#select datetime, userid, variablecode,"value", locationid, datasourcecode from observations;
#select datetime, forecastdatetime, regionid, variablecode,"value", datasourcecode from forecasts;
#select "id", phonenumber, regionid,locationid, roles,firstname, lastname from users;

#outputs of this script:
# - split SF and observations from all communities
# - best farmer forecasts from every community

import pandas as pd
import datetime
import numpy as np
import matplotlib.pyplot as plt

from sklearn.metrics import mean_squared_error
from math import sqrt

#load data from pg Admin
regions = pd.read_csv("C:/Users/joepb/PycharmProjects/data_storage/data_DROP_app/regions (meteoblue).csv")
forecasts = pd.read_csv("C:/Users/joepb/PycharmProjects/data_storage/data_DROP_app/data-1662467091031 - meteoblue_forecasts.csv")
user_input = pd.read_csv ("C:/Users/joepb/PycharmProjects/data_storage/data_DROP_app/data-1662467666108 - observations.csv")
users = pd.read_csv("C:/Users/joepb/PycharmProjects/data_storage/data_DROP_app/Users.csv")

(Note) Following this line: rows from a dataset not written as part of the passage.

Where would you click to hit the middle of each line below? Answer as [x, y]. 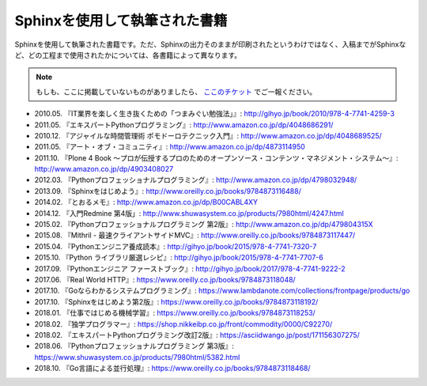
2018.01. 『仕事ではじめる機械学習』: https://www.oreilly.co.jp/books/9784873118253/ [175, 313]
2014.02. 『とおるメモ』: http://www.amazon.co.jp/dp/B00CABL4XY [146, 202]
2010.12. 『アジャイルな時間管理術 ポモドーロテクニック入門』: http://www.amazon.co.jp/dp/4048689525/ [208, 135]
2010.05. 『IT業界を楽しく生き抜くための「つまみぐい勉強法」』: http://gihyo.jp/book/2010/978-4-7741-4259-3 [215, 114]
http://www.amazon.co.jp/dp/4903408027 [104, 169]
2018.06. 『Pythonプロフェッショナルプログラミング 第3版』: [134, 346]
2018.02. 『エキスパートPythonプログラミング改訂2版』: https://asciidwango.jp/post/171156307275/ [197, 335]
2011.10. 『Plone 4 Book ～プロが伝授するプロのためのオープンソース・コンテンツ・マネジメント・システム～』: [216, 157]
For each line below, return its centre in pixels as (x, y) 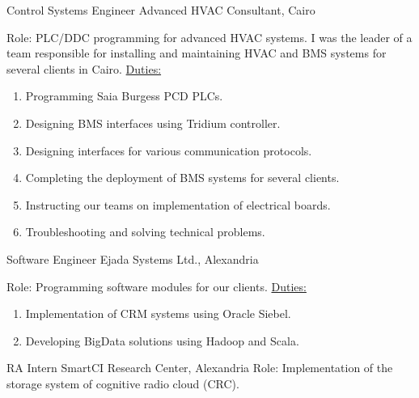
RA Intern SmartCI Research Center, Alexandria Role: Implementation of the (200, 368)
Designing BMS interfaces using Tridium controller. (153, 123)
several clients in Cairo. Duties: (84, 68)
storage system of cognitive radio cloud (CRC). (123, 383)
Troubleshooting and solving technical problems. (145, 232)
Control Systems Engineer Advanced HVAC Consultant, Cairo (161, 10)
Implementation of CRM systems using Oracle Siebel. (158, 313)
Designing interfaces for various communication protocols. (169, 150)
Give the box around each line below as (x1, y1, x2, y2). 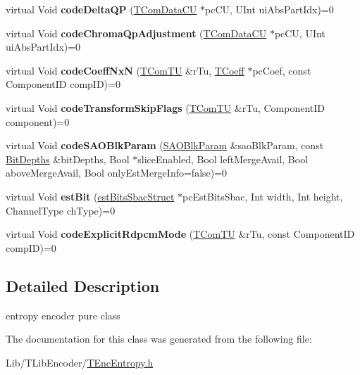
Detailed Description (6, 274, 160, 296)
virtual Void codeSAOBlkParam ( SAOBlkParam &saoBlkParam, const (6, 138, 324, 153)
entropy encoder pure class (6, 307, 120, 322)
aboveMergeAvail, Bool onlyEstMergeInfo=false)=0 (6, 165, 228, 180)
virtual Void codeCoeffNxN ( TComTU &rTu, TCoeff (6, 63, 244, 77)
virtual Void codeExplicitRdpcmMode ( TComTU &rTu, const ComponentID (6, 227, 355, 241)
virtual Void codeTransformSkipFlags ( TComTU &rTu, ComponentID (6, 100, 325, 115)
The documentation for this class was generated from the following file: (6, 331, 312, 346)
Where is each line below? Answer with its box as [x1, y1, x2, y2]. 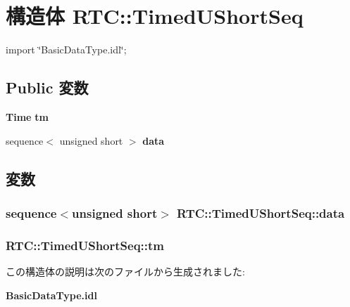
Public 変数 [6, 77, 89, 98]
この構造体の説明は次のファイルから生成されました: [6, 263, 245, 278]
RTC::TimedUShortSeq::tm [6, 236, 165, 254]
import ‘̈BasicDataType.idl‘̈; [6, 42, 127, 57]
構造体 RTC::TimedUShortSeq [6, 1, 304, 30]
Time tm [6, 109, 49, 124]
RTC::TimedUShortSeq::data [177, 204, 345, 221]

#categorise precipitation in forecasts
n = 0
for n in range(len(forecasts)):
    if forecasts.loc[n,'value'] >= 20:
        forecasts.loc[n, 'cat'] = int(4)
    if forecasts.loc[n,'value'] <= 20:
        forecasts.loc[n, 'cat'] = int(3)
    if forecasts.loc[n,'value'] <= 10:
        forecasts.loc[n, 'cat'] = int(2)
    if forecasts.loc[n,'value'] <= 5:
        forecasts.loc[n, 'cat'] = int(1)
    if forecasts.loc[n,'value'] == 0:
        forecasts.loc[n, 'cat'] = int(0)

#    n += 2
    if n == len(forecasts):
        break

# split data from pg admin into sf forecasts, observations and if forecasts
forecasts['datetime'] = pd.to_datetime(forecasts['datetime'])
forecasts['forecastdatetime'] = pd.to_datetime(forecasts['forecastdatetime'])
user_input['datetime'] = pd.to_datetime(user_input['datetime'])
observations = user_input.loc[user_input['datasourcecode']=='user_local_observation']
if_forecast = user_input.loc[user_input['datasourcecode']== 'user_local_forecast']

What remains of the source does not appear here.